Algoritmos evolucionários na predição de estoque de carbono acima do solo em florestas de Mopane - Moçambique

Abstract

Tropical forests play an important role in the global climate regulation and the carbon cycle. Mopane is a tropical dry forest, occurring in southern Africa, with socioeconomic importance at the local level. Mopane harvesting for charcoal production in Mozambique is a main driver for forest degradation and carbon stocks reduction. Estimating carbon stocks in this forests can help monitoring carbon emissions, in this type of forest can help to assess and monitoring CO2 emissions, in the context of climate change, including Reduction of Emissions from Deforestation and Forest Degradation (REDD+). In this study, we tested Machine Learning methods by applying evolutionary algorithms and remote sensing, forest cover data, biophysical and bioclimatic data to predtic Aboveground Carbon (AGC) in the Mopane forest, in the districts of Mabalane and Chicualacuala, Gaza province, Mozambique. The sample was composed of 114 clusters and we used satellites images from Sentinel-2, Sentinel-1, MODIS and World.Clim dataset to extract the predictor variables. A set of 139 variables of different nature has been tested to predict the AGC, using (i) the hybrid method between Genetic Algorithm-AG for variable selection and Random Forest - RF for prediction (GARF) and (ii) Genetic Programming (PG) via symbolic regression.
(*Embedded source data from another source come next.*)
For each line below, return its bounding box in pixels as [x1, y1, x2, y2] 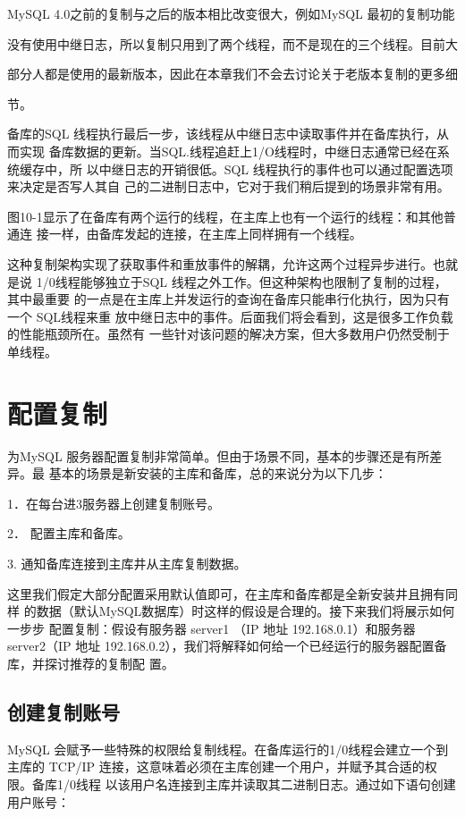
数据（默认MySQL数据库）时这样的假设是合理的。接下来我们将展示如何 [36, 602, 455, 620]
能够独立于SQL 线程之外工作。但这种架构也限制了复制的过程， [80, 272, 447, 291]
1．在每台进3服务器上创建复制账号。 [7, 493, 220, 512]
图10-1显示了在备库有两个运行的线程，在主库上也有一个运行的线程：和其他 [7, 206, 444, 225]
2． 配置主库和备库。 [7, 524, 131, 543]
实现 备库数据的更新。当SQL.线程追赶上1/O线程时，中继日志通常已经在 [19, 141, 437, 160]
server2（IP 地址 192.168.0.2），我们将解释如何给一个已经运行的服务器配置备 [7, 636, 447, 655]
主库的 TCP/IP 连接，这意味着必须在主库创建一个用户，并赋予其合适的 [7, 757, 425, 776]
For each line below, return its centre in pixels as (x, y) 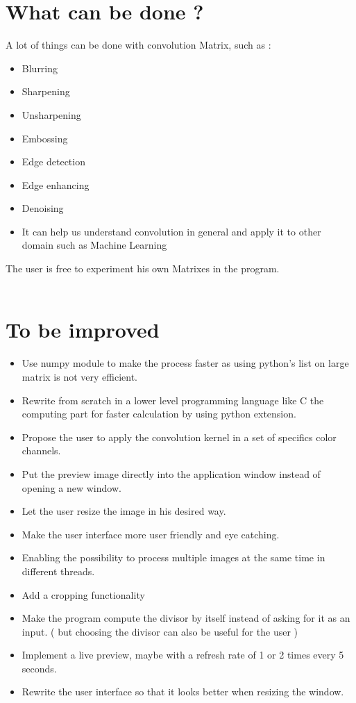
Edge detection (53, 162)
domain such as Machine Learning (94, 245)
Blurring (40, 68)
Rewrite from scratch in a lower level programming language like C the (173, 400)
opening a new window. (71, 487)
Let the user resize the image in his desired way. (124, 511)
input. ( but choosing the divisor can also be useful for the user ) (160, 631)
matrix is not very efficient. (79, 376)
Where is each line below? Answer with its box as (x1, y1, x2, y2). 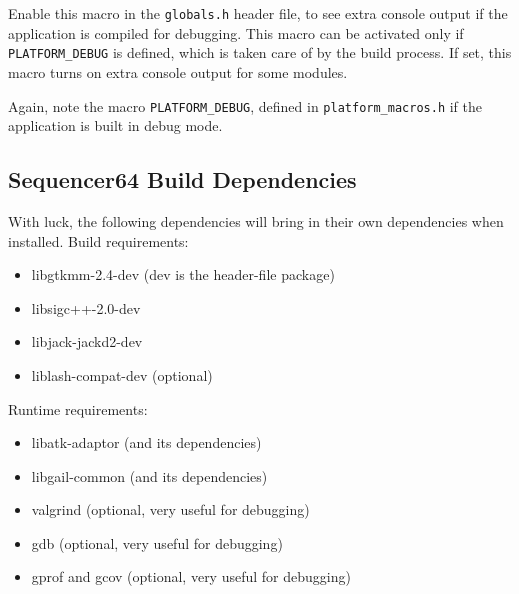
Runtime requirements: (8, 398, 148, 419)
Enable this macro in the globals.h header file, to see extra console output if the (8, 3, 508, 23)
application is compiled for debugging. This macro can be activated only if (8, 22, 464, 43)
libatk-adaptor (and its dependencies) (31, 432, 262, 453)
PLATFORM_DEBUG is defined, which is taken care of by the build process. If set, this (8, 42, 512, 63)
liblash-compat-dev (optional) (31, 364, 213, 385)
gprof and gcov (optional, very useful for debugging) (31, 566, 351, 587)
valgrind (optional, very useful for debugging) (31, 499, 310, 520)
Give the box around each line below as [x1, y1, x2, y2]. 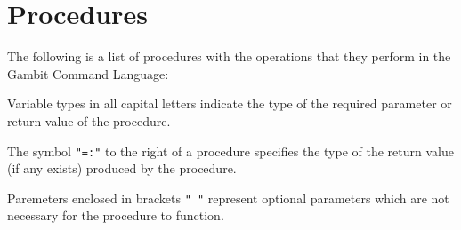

Both methods were able to reduce the database size by 95.6%. The GARF adhered more to bioclimatic variables and optical sensors, while the PG combined variables regardless of their nature and can generate mixed and segmented models. The AGC values (in MgC.ha-1) from field survey ranged from 1.313 to 28.476, mean = 10.988. The AGC estimated by GARF ranged from 2.910 to 19.459, mean = 10.235, normalized root mean square error – nRMSE = 0.427 and mean bias error - BEM = 0.08. For PG it ranged from 1.721 to 23.503, nRMSE = 0.428 and BEM = 2.731×10-17. Both methods showed efficiency for variables selection and potential for predicting AGC in tropical dry forests. The PG algorithm is more practical than GARF, as it provides a model with a visible and easily replicable structure.